Elle admet aussi qu’il faut contrôler son environnement, une mesure parfois difficile à mettre en place. « On mange trop, trop de bouffe ! Dans les restaurants, les portions sont trop grosses, les industriels de l’agroalimentaire nous bombardent de marketing haut en sucre, en gras, et en sel », s’insurge-t-elle.
Elle met d’ailleurs en garde les parents qui auraient tendance à cultiver certaines habitudes de malbouffe intergénérationnelles, « être devant un film avec les pizzas, le popcorn et les sodas, une association d’aliments que l’enfant va avoir pour le reste de sa vie. »
C’est d’ailleurs pour cela que Céline Bossé encourage la prévention par une certaine pédagogie des bonnes pratiques. « L’éducation alimentaire est trop limitée. Il faut passer par le jeu, le plaisir et toucher le cœur de l’enfant », explique-t-elle.

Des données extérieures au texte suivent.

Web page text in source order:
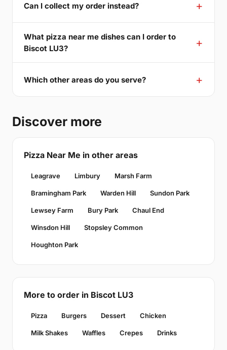
Can I collect my order instead?
What pizza near me dishes can I order to
Biscot LU3?
Which other areas do you serve?
Discover more
Pizza Near Me in other areas
Leagrave Limbury Marsh Farm
Bramingham Park Warden Hill Sundon Park
Lewsey Farm Bury Park Chaul End
Winsdon Hill Stopsley Common
Houghton Park
More to order in Biscot LU3
Pizza Burgers Dessert Chicken
Milk Shakes Waffles Crepes Drinks
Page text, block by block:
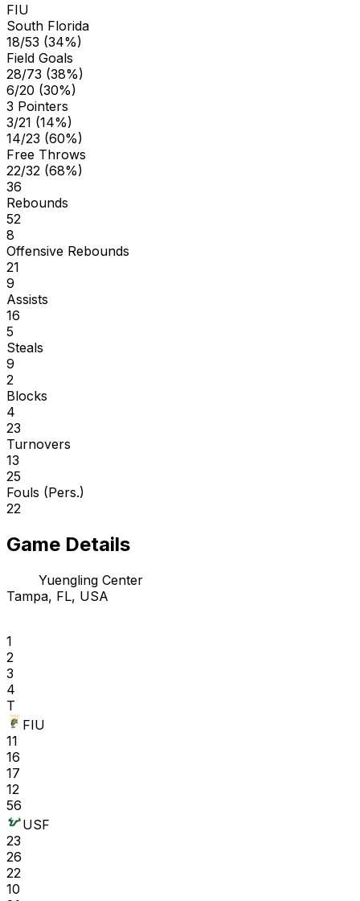
FIU
South Florida
18/53 (34%)
Field Goals
28/73 (38%)
6/20 (30%)
3 Pointers
3/21 (14%)
14/23 (60%)
Free Throws
22/32 (68%)
36
Rebounds
52
8
Offensive Rebounds
21
9
Assists
16
5
Steals
9
2
Blocks
4
23
Turnovers
13
25
Fouls (Pers.)
22
Game Details
Yuengling Center
Tampa, FL, USA
1
2
3
4
T
FIU
11
16
17
12
56
USF
23
26
22
10
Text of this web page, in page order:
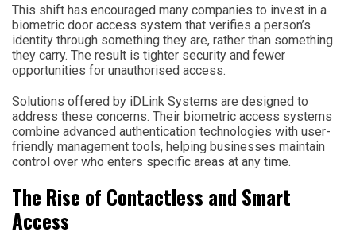
This shift has encouraged many companies to invest in a
biometric door access system that verifies a person’s
identity through something they are, rather than something
they carry. The result is tighter security and fewer
opportunities for unauthorised access.
Solutions offered by iDLink Systems are designed to
address these concerns. Their biometric access systems
combine advanced authentication technologies with user-
friendly management tools, helping businesses maintain
control over who enters specific areas at any time.
The Rise of Contactless and Smart
Access
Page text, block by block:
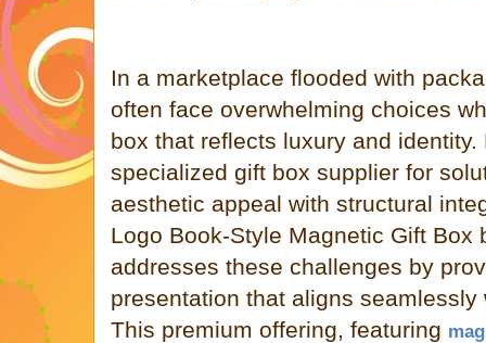
In a marketplace flooded with
often face overwhelming choices
box that reflects luxury and identity.
specialized gift box supplier for
aesthetic appeal with structural
Logo Book-Style Magnetic Gift Box
addresses these challenges by
presentation that aligns
This premium offering, featuring
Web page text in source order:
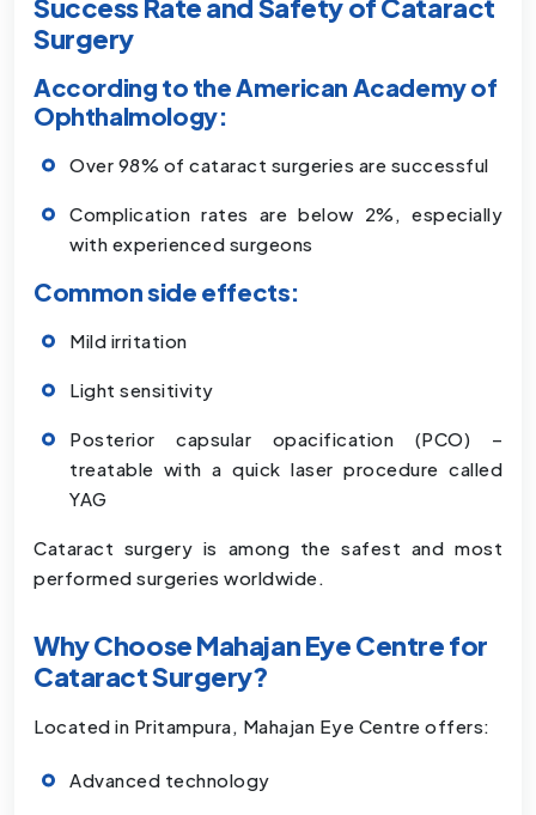
Success Rate and Safety of Cataract
Surgery
According to the American Academy of
Ophthalmology:
Over 98% of cataract surgeries are successful
Complication rates are below 2%, especially
with experienced surgeons
Common side effects:
Mild irritation
Light sensitivity
Posterior capsular opacification (PCO) –
treatable with a quick laser procedure called
YAG
Cataract surgery is among the safest and most
performed surgeries worldwide.
Why Choose Mahajan Eye Centre for
Cataract Surgery?
Located in Pritampura, Mahajan Eye Centre offers:
Advanced technology
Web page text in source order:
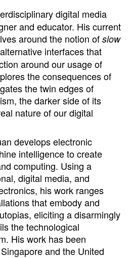
digital media
and educator. His current
around the notion of slow
interfaces that
around our usage of
the consequences of
the twin edges of
the darker side of its
nature of our digital
develops electronic
intelligence to create
computing. Using a
digital media, and
his work ranges
that embody and
eliciting a disarmingly
the technological
His work has been
and the United
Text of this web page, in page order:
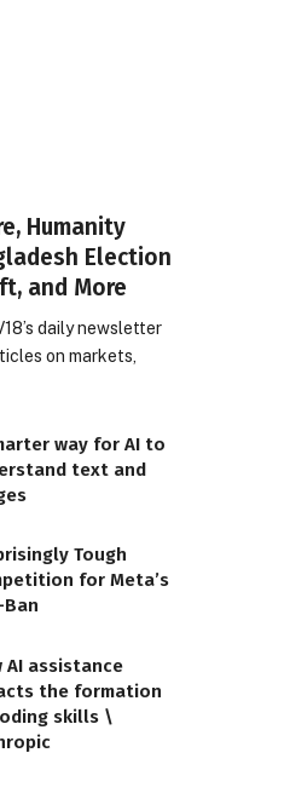
Humanity
Election
and More
daily newsletter
on markets,
way for AI to
text and
Tough
for Meta’s
Ban
AI assistance
the formation
skills \
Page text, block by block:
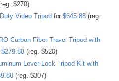
$270)
Video Tripod for $645.88 (reg.
Carbon Fiber Travel Tripod with
$279.88 (reg. $520)
Lever-Lock Tripod Kit with
(reg. $307)
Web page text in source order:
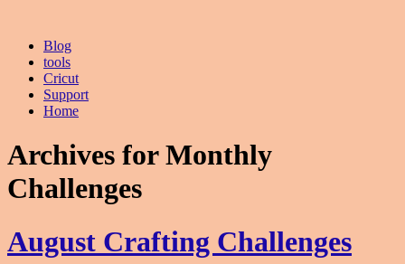
Blog
tools
Cricut
Support
Home
Archives for Monthly
Challenges
August Crafting Challenges
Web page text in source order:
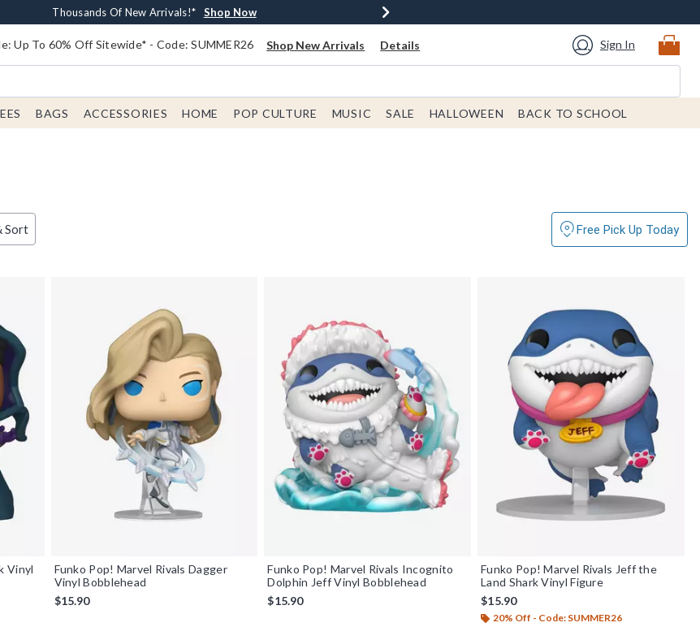
Earn $20 BoxLunch Money Every $40 Spent* Shop Now
Thousands Of New Arrivals!* Shop Now
Free Shipping With $75 Order* Shop Now
Free In-Store Pickup* Shop Now
Up To 60% Off Sitewide* - Code: SUMMER26 Shop New Arrivals Details Sign In
BAGS ACCESSORIES HOME POP CULTURE MUSIC SALE HALLOWEEN BACK TO SCHOOL
Sort Free Pick Up Today
Vinyl
Funko Pop! Marvel Rivals Dagger
Vinyl Bobblehead
$15.90
Funko Pop! Marvel Rivals Incognito
Dolphin Jeff Vinyl Bobblehead
$15.90
Funko Pop! Marvel Rivals Jeff the
Land Shark Vinyl Figure
$15.90
20% Off - Code: SUMMER26
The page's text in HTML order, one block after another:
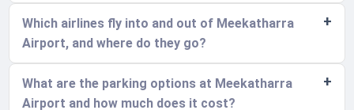
Which airlines fly into and out of Meekatharra
Airport, and where do they go?
What are the parking options at Meekatharra
Airport and how much does it cost?
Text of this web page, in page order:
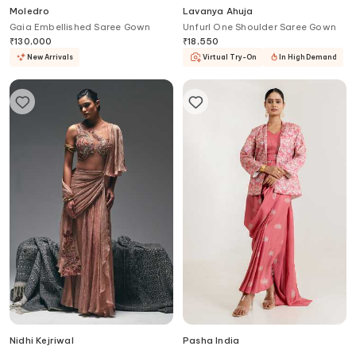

Elle se remémore avec tendresse cette jeune fille qui n’osait pas goûter ce qu’elle venait de préparer, « ne pas la forcer, mais l’accompagner ». Les enfants découvrent ensemble, à leur rythme et finalement, « certains en parlent à la maison, et les mauvaises habitudes changent ».
La nutrition, le portefeuille, et nos valeurs
Sans réfuter les difficultés sociales d’une certaine clientèle, la diététiste AnneMarie Vaillancourt insiste : « bien manger en petite quantité coûte moins cher que de manger en grande quantité ». Un adage parfois difficile à mettre en œuvre, mais « une approche globale de la personnalité du client est souvent gagnante », explique-t-elle.

Elle propose d’ailleurs une mise en situation, et invite chacun de nous à choisir 5 valeurs qui reflètent le bien-être, « si l’une d’entre elles est en péril, il faut agir ». Elle insiste sur l’aspect individuel et unique de chacun et sa réponse comportementale aux maux de notre société.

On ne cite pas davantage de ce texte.